New rights for the employees
- The employee who has been with the same employer for at least six months and has completed the probationary period, has the right to request a transfer to a vacant position that provides him with more favorable working conditions, the employer being obliged to provide a motivated and written answer to the request, within 30 days of receiving it.
- The right to carer’s leave in order for the employee to provide personal care or support to a relative (husband, wife, mother, father, son, daughter) or to a person who lives in the same household as the employee and who needs care or support as a result of a serious medical problem lasting 5 working days in a calendar year.
- Serious medical problems, as well as the conditions for granting carer’s leave, are established by a joint order of the Minister of Labor and Social Solidarity and the Minister of Health.
- The employee’s right to be absent from work, for a maximum of ten working days per year, in case of unforeseen situations, determined by family emergencies (illnesses or accidents), provided that the employer is informed in advance and with full recovery , by mutual agreement, the absentee period.
- Paternity leave, carer’s leave and absences for family emergencies, presuppose activity carried out by the employee and will not affect rest leave.
The rights acquired by the employee prior to the holidays provided for by art. 51 para. (1), of carer’s leave or absence from work in case of family emergencies, are maintained for the entire duration of the leave, respectively the period of absence.
The employer can establish individualized work programs for all employees, including those who benefit from carer’s leave, with their consent or at their request, which may have a limited duration. Any refusal of the employee’s request must be motivated, in writing, by the employer, within 5 working days of receiving the request
- It is forbidden to establish a new trial period if, within 12 months, a new individual employment contract is concluded between the same parties for the same position and with the same attributions;
- It is forbidden to fire the employee during paternity leave and carer’s leave or during absence from the workplace in case of family emergencies.

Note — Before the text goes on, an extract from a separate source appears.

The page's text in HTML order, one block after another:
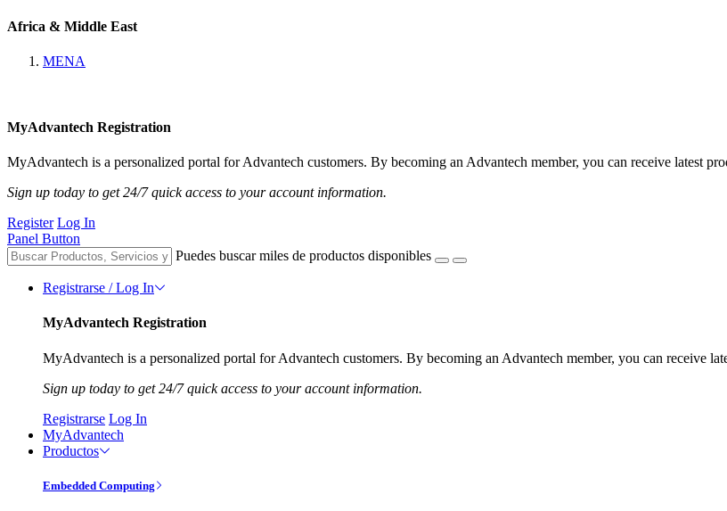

- It is prohibited to fire the employee for exercising the rights provided for in art. 17 para. (3), art. 18 para. (1), art. 31, art. 39 para. (1), art. 85 and art. 194 para. (2), for example requesting to move to a vacant position that provides more favorable working conditions, etc.
The employee who believes that he was fired for exercising various rights regulated by law, may request the employer to present, in writing, the reasons on which the decision regarding his dismissal was based.
The internal regulation
In addition to the categories of provisions previously established by the old regulation, the Internal Regulations will have to include the rules regarding notice and information regarding the general policy of employee training, if any.
The employer has the obligation to inform each employee of the provisions of the internal regulation, on the first day of work, and to prove the fulfillment of this obligation.
Making employees aware of the provisions of the internal regulation can be done on paper or in electronic format, provided that, in the latter case, the document is accessible to the employee and can be stored and printed by him.
The internal regulation produces its effects towards the employee from the moment of his acknowledgement.
The framework model – individual employment contract
The Labor Inspectorate will make available to employees and employers the framework model of the individual employment contract, established by order of the Minister of Labor and Social Solidarity, by publishing it on the institution’s website.